Feedback for students described as female was warmer, more personal, and more emotionally framed, with words like “love,” “empathy,” and “wonderful.” Feedback for male students, by contrast, was more direct and task-focused, treating the writer as someone capable of handling critique.
For students described as unmotivated, models became cheerleaders, leaning on praise, exclamation points, and inclusive pronouns to soften requests to “try.” All the while, the feedback more often nudged students toward basic task completion rather than refining their arguments or pushing their thinking forward.
When students were described by race or ethnicity, models generated feedback that reflected stereotyped assumptions about identity.
Why These Embedded Stereotypes Matter
Good teaching often requires responsiveness to students’ identities, histories, and needs. A teacher who knows a student well might reasonably choose to lead with encouragement, or to focus on language mechanics, or to speak to a student’s cultural background. But a teacher exercises that discretion and professional judgement case by case, drawing on genuine knowledge of the individual. The Marked Pedagogies we find in LLMs are systematic and consistent. LLMs apply these patterns wholesale, across every student who shares a label, with effects that can outweigh the actual quality of their writing.
These findings carry a lesson for how we work with models more broadly. When we deploy LLMs, we typically prompt them to complete a task and produce an artifact. The orientations, values, and beliefs underlying that artifact are left unspecified.
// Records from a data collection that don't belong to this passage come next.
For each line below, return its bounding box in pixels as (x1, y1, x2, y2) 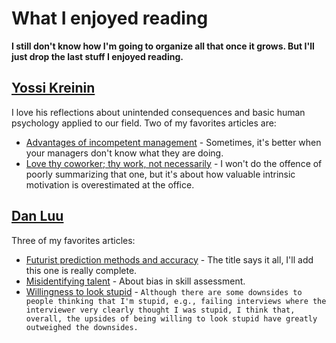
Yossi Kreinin (11, 80, 96, 97)
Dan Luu (11, 208, 64, 225)
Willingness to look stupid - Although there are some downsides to (25, 285, 303, 297)
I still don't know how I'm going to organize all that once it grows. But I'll (11, 40, 315, 52)
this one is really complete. (25, 264, 138, 276)
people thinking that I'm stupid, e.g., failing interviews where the (25, 296, 327, 306)
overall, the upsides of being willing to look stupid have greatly (25, 313, 318, 324)
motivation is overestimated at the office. (25, 178, 195, 191)
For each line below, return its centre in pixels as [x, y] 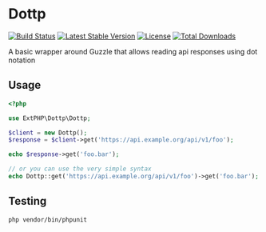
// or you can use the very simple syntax [80, 169]
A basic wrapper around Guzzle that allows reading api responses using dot [133, 51]
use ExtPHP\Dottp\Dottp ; [50, 118]
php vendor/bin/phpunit [48, 220]
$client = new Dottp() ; [48, 133]
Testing [28, 201]
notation [22, 60]
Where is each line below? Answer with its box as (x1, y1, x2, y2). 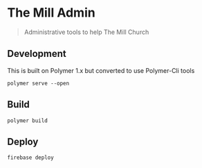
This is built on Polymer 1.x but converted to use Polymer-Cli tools (7, 66, 195, 74)
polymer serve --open (7, 80, 70, 87)
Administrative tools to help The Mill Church (24, 28, 149, 36)
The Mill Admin (7, 5, 95, 21)
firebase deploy (7, 154, 54, 161)
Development (7, 48, 67, 60)
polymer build (7, 117, 48, 124)
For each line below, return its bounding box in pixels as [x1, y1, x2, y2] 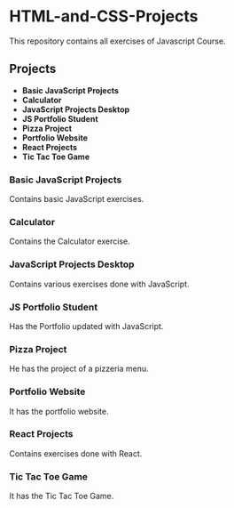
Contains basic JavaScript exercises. [9, 194, 144, 205]
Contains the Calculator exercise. [9, 236, 130, 246]
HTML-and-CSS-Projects [9, 6, 199, 27]
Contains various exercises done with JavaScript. [9, 278, 190, 289]
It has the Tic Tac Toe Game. [9, 491, 114, 502]
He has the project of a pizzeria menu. [9, 363, 149, 375]
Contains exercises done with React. [9, 448, 143, 459]
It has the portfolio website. [9, 406, 109, 416]
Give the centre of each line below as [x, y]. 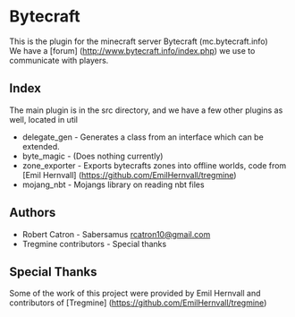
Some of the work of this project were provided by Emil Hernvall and [135, 294]
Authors [33, 213]
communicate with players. [59, 60]
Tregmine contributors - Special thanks [94, 244]
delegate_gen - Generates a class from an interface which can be [143, 137]
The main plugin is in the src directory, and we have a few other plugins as [146, 110]
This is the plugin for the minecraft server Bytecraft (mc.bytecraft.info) [139, 41]
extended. [41, 146]
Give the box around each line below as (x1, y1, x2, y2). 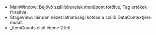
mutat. (9, 19, 23, 25)
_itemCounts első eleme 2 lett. (9, 25, 72, 31)
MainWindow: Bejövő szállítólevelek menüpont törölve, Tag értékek (9, 4, 147, 10)
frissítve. (9, 9, 28, 15)
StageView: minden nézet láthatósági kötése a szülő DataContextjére (9, 15, 151, 20)
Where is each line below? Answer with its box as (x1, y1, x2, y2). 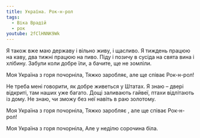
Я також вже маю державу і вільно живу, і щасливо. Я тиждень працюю (6, 47, 191, 54)
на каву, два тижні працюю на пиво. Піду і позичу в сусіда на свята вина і (6, 54, 195, 61)
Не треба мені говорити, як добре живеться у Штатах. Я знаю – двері (6, 83, 184, 90)
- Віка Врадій (11, 20, 47, 26)
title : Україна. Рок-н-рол (6, 8, 73, 15)
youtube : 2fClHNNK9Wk (6, 31, 60, 37)
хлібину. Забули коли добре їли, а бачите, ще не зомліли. (6, 60, 152, 67)
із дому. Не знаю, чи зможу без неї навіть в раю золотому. (6, 96, 156, 103)
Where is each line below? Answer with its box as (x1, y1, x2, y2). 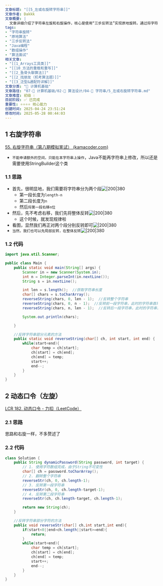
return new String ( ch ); (22, 505, 70, 510)
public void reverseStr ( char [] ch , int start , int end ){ (14, 523, 127, 528)
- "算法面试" (5, 52, 29, 57)
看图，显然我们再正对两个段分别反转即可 (12, 222, 93, 228)
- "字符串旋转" (5, 30, 33, 34)
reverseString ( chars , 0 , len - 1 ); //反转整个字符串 (22, 297, 129, 302)
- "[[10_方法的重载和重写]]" (5, 66, 58, 71)
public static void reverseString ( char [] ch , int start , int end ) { (14, 336, 155, 342)

The model fills that gap on its own terms, and pedagogy becomes an afterthought. But defining how a model ought to respond to students (and to what end) is as important as defining the next task it can automate. As AI becomes more embedded in writing instruction, developers and educators need stronger ways of evaluating not just whether feedback is personalized, but how it is personalized.
Language models can tailor their responses to students’ personal attributes, but are the pedagogical values driving those results the ones we are willing to accept?